The fragile alliance between Marxism and psychoanalysis

In the last decade, crisis-driven developments in capitalism have triggered renewed interest in the theoretical and political intersections between Marxism and psychoanalysis. The political value of psychoanalysis continues to be linked to the fact that Freud significantly resignified the issue of alienation with his theory of the unconscious. Furthermore, he elaborated a complex denaturalized conception of sexuality and provided comprehensive insights into the intertwining of power and enjoyment.

The common thread of several historical and contemporary attempts to ally Marxism and psychoanalysis consists, therefore, in the recognition that the critique of political economy always requires a critique of libidinal economy and vice versa. However, the interaction between Marxism and psychoanalysis has always been marked by mutual distrust, criticism and distancing. Of course, working in his alliance does not imply that Freud's therapeutic method, his conceptual frameworks and clinical goals are entirely in tune with the perspectives of emancipatory politics.

Still, there are important lessons to be drawn from the notion of the unconscious and other fundamental Freudian concepts that question or criticize modern conceptions of subjectivity in terms of consciousness, autonomy, intentionality, and freedom. Another political perspective stems from Freud's focus on the social genesis of 'mental illness', his exposure of the traumatic impact of structural imperatives and social processes. In his writings on culture, Freud openly recognized in exploitation, war and crisis three essential characteristics of capitalism, which a traumatic etiology of neurosis must take into account.

Again, this recognition alone does not make Freud a thinker of emancipation, but his name and work are the site of a philosophical, epistemological, and political conflict, a terrain that the left should strive to claim rather than discard. Freud as an obsolete or reactionary thinker. Freud's paradigm of emancipatory appropriation remains the work of Juliet Mitchell (2000). A broader discussion of the place of psychoanalysis in the history of feminism can be found in Campbell (2016: 233-52).

Freud's analytic method has been suspected of being class therapy and his theories a reflection of bourgeois ideology (according to this clichéd critique, the Oedipus complex repeatedly describes the pathology of the bourgeois family, the central role of the father expresses the tendencies Freud's patriarchs, etc.).

Freud's occasional rejection of Marxism, as well as his insistence that psychoanalysis neither promoted nor amounted to a political worldview, seems to be trapped in clichés and superficialities. His polemic aimed to counteract the politicization of psychoanalysis that occurred in the works of the first Freudo-Marxists, such as Wilhelm Reich, Otto Fenichel and Otto Gross. These authors, as is known, opted for an alliance between psychoanalysis and dialectical materialism.[I]

Beyond the issue of political worldviews, Freudo-Marxism circumvented an important ambiguity in the way in which Freud conceived the connection between libidinal forces (drives) and social structures (culture).

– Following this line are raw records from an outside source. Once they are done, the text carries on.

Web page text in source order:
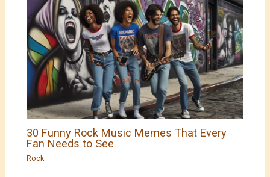
30 Funny Rock Music Memes That Every
Fan Needs to See
Rock
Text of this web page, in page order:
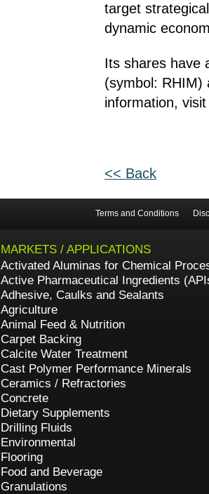
target
dynamic
Its shares have
(symbol: RHIM)
information,
<< Back
Terms and Conditions
MARKETS / APPLICATIONS
Activated Aluminas for Chemical
Active Pharmaceutical Ingredients
Adhesive, Caulks and Sealants
Agriculture
Animal Feed & Nutrition
Carpet Backing
Calcite Water Treatment
Cast Polymer Performance Minerals
Ceramics / Refractories
Concrete
Dietary Supplements
Drilling Fluids
Environmental
Flooring
Food and Beverage
Granulations
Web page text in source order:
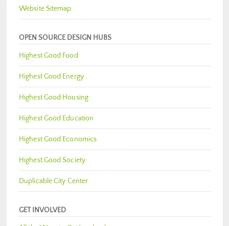
Website Sitemap
OPEN SOURCE DESIGN HUBS
Highest Good Food
Highest Good Energy
Highest Good Housing
Highest Good Education
Highest Good Economics
Highest Good Society
Duplicable City Center
GET INVOLVED
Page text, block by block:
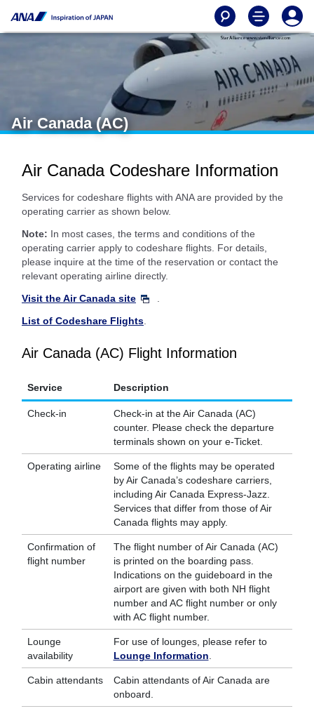
Air Canada (AC)
Air Canada Codeshare Information
Services for codeshare flights with ANA are provided by the
operating carrier as shown below.
Note: In most cases, the terms and conditions of the
operating carrier apply to codeshare flights. For details,
please inquire at the time of the reservation or contact the
relevant operating airline directly.
Visit the Air Canada site
List of Codeshare Flights
Air Canada (AC) Flight Information
Service Description
Check-in
Check-in at the Air Canada (AC)
counter. Please check the departure
terminals shown on your e-Ticket.
Operating airline
Some of the flights may be operated
by Air Canada’s codeshare carriers,
including Air Canada Express-Jazz.
Services that differ from those of Air
Canada flights may apply.
Confirmation of
flight number
The flight number of Air Canada (AC)
is printed on the boarding pass.
Indications on the guideboard in the
airport are given with both NH flight
number and AC flight number or only
with AC flight number.
Lounge
availability
For use of lounges, please refer to
Lounge Information
Cabin attendants
Cabin attendants of Air Canada are
onboard.
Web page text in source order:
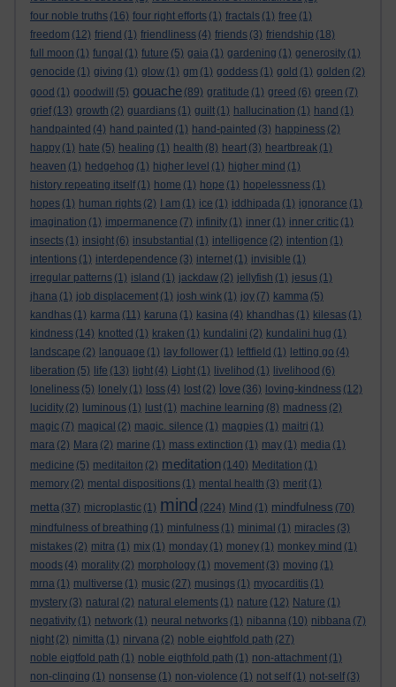
four noble truths (16) four right efforts (1) fractals (1) free (1)
freedom (12) friend (1) friendliness (4) friends (3) friendship (18)
full moon (1) fungal (1) future (5) gaia (1) gardening (1) generosity (1)
genocide (1) giving (1) glow (1) gm (1) goddess (1) gold (1) golden (2)
good (1) goodwill (5) gouache (89) gratitude (1) greed (6) green (7)
grief (13) growth (2) guardians (1) guilt (1) hallucination (1) hand (1)
handpainted (4) hand painted (1) hand-painted (3) happiness (2)
happy (1) hate (5) healing (1) health (8) heart (3) heartbreak (1)
heaven (1) hedgehog (1) higher level (1) higher mind (1)
history repeating itself (1) home (1) hope (1) hopelessness (1)
hopes (1) human rights (2) I am (1) ice (1) iddhipada (1) ignorance (1)
imagination (1) impermanence (7) infinity (1) inner (1) inner critic (1)
insects (1) insight (6) insubstantial (1) intelligence (2) intention (1)
intentions (1) interdependence (3) internet (1) invisible (1)
irregular patterns (1) island (1) jackdaw (2) jellyfish (1) jesus (1)
jhana (1) job displacement (1) josh wink (1) joy (7) kamma (5)
kandhas (1) karma (11) karuna (1) kasina (4) khandhas (1) kilesas (1)
kindness (14) knotted (1) kraken (1) kundalini (2) kundalini hug (1)
landscape (2) language (1) lay follower (1) leftfield (1) letting go (4)
liberation (5) life (13) light (4) Light (1) livelihod (1) livelihood (6)
loneliness (5) lonely (1) loss (4) lost (2) love (36) loving-kindness (12)
lucidity (2) luminous (1) lust (1) machine learning (8) madness (2)
magic (7) magical (2) magic. silence (1) magpies (1) maitri (1)
mara (2) Mara (2) marine (1) mass extinction (1) may (1) media (1)
medicine (5) meditaiton (2) meditation (140) Meditation (1)
memory (2) mental dispositions (1) mental health (3) merit (1)
metta (37) microplastic (1) mind (224) Mind (1) mindfulness (70)
mindfulness of breathing (1) minfulness (1) minimal (1) miracles (3)
mistakes (2) mitra (1) mix (1) monday (1) money (1) monkey mind (1)
moods (4) morality (2) morphology (1) movement (3) moving (1)
mrna (1) multiverse (1) music (27) musings (1) myocarditis (1)
mystery (3) natural (2) natural elements (1) nature (12) Nature (1)
negativity (1) network (1) neural networks (1) nibanna (10) nibbana (7)
night (2) nimitta (1) nirvana (2) noble eightfold path (27)
noble eigtfold path (1) noble eigthfold path (1) non-attachment (1)
non-clinging (1) nonsense (1) non-violence (1) not self (1) not-self (3)
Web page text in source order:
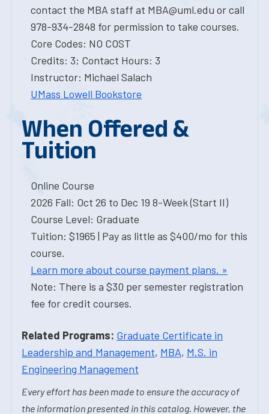
contact the MBA staff at MBA@uml.edu or call
978-934-2848 for permission to take courses.
Core Codes: NO COST
Credits: 3; Contact Hours: 3
Instructor: Michael Salach
UMass Lowell Bookstore
When Offered &
Tuition
Online Course
2026 Fall: Oct 26 to Dec 19 8-Week (Start II)
Course Level: Graduate
Tuition: $1965 | Pay as little as $400/mo for this
course.
Learn more about course payment plans. »
Note: There is a $30 per semester registration
fee for credit courses.
Related Programs: Graduate Certificate in
Leadership and Management, MBA, M.S. in
Engineering Management
Every effort has been made to ensure the accuracy of
the information presented in this catalog. However, the
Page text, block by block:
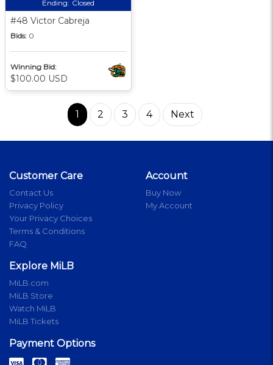
Ending: Closed
#48 Victor Cabreja
Bids: 0
Winning Bid:
$100.00 USD
1 2 3 4 Next
Customer Care
Contact Us
Privacy Policy
Your Privacy Choices
Terms & Conditions
FAQ
Account
Buy Now
My Account
Explore MiLB
MiLB.com
MiLB Store
Watch MiLB
MiLB Tickets
Payment Options
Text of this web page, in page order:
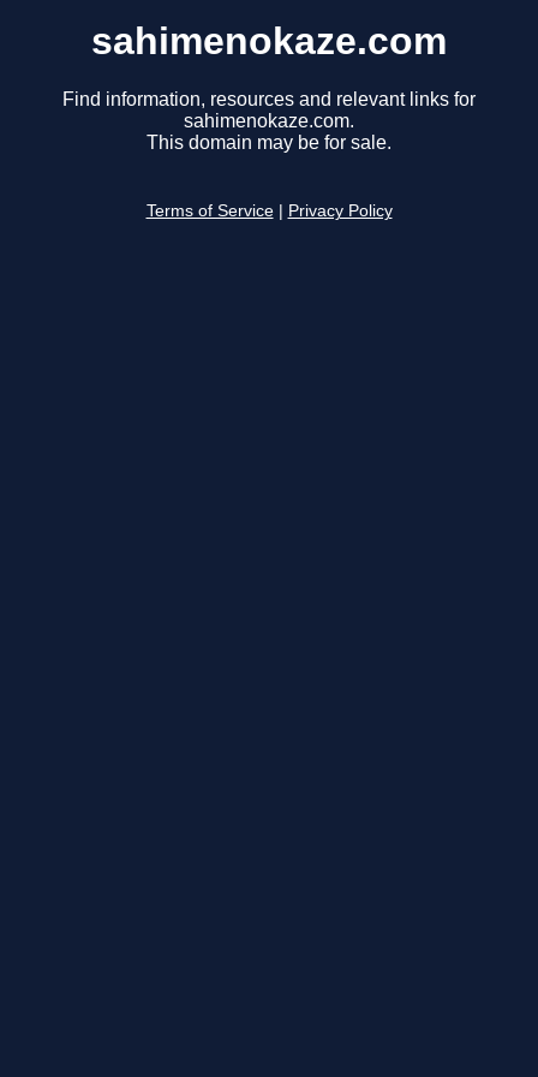
sahimenokaze.com
Find information, resources and relevant links for
sahimenokaze.com.
This domain may be for sale.
Terms of Service Privacy Policy
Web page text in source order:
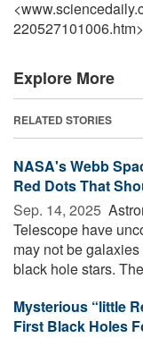
Explore More
RELATED STORIES
NASA's Webb
Red Dots That
Sep. 14, 2025 
Telescope have
may not be
black hole stars.
Mysterious “little
First Black Holes
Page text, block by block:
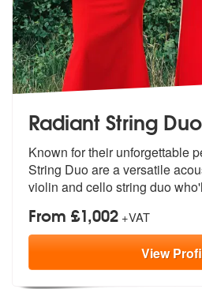
Radiant String Duo
Known for their unforgettable
String Duo are a versatile
violin and cello string duo
From £1,002 +VAT
View
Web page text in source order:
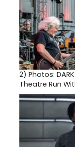
2) Photos:
Theatre Run
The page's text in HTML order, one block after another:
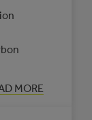
MORE
:
INTRODUCING

For Freud, the drive was, in the last analysis, a limiting phenomenon, neither “psychological” (cultural) nor “physiological” (natural). This implied that drive was distinct from instinct,[ii] a presumed natural force, on which culture would impose restrictive vicissitudes (triebschicksale) – destinations, in which the drive could only achieve mediated, partial or substitutive satisfaction. In their conviction that human libidinal forces must be released, early Freudo-Marxists restricted the wider range of Freud's views.

Most importantly, for Freud there is no uncorrupted natural impulse outside of their cultural destinies; the drive is a force that demands mediated satisfaction. As human libidinal forces do not know an uncorrupted natural state, the clinical task of psychoanalysis cannot consist in their liberation, but in the transformation of the problematic destination of the drive. Here, Freud strongly separates himself from Freudo-Marxism.

The Freudian-Marxist renewal of the opposition between drives and culture leads its representatives to a misunderstanding about the notion of “repression” (Verdrängung). This mental mechanism in Freud designates the most common destination of the drive, as well as its satisfaction through contours and deviations, while, in thinkers like Reich, it came to mean exclusively “oppression”.[iii] Furthermore, in the Freudian context, the drive represents a conservative force that is supposed to explain the compulsive subjective and social resistance against change in the prevailing mode of jouissance.[iv] From the Freudian perspective, jouissance, therefore, cannot be a subversive political factor; more than anything, it is an essential way of working for the system.

In contrast to the “Marxist wing” of the first psychoanalytic community, the Frankfurt School's view of the political implications of psychoanalysis seems more committed to the letter of classical Freudianism and its speculative developments, such as the death drive. Theodor W. Adorno famously wrote: “For psychoanalysis, nothing is true except exaggerations” (Adorno, 2005: 29). In fact, it was by expanding the meaning of short circuits, errors and apparently minor and insignificant disturbances in conscious thought that Freud ended up developing an unprecedented theory of human subjectivity and the cultural condition of the human being.

Herbert Marcuse was arguably the one who took critical theory's engagement with Freudian psychoanalysis the furthest. At first, his attempt to combine Freud with Marxism may be criticized by Michel Foucault (1976), that is, that he fell into the “repressive hypothesis”. This is the aforementioned conviction that cultural mechanisms in general and capitalism in particular deprive libidinal forces of direct satisfaction.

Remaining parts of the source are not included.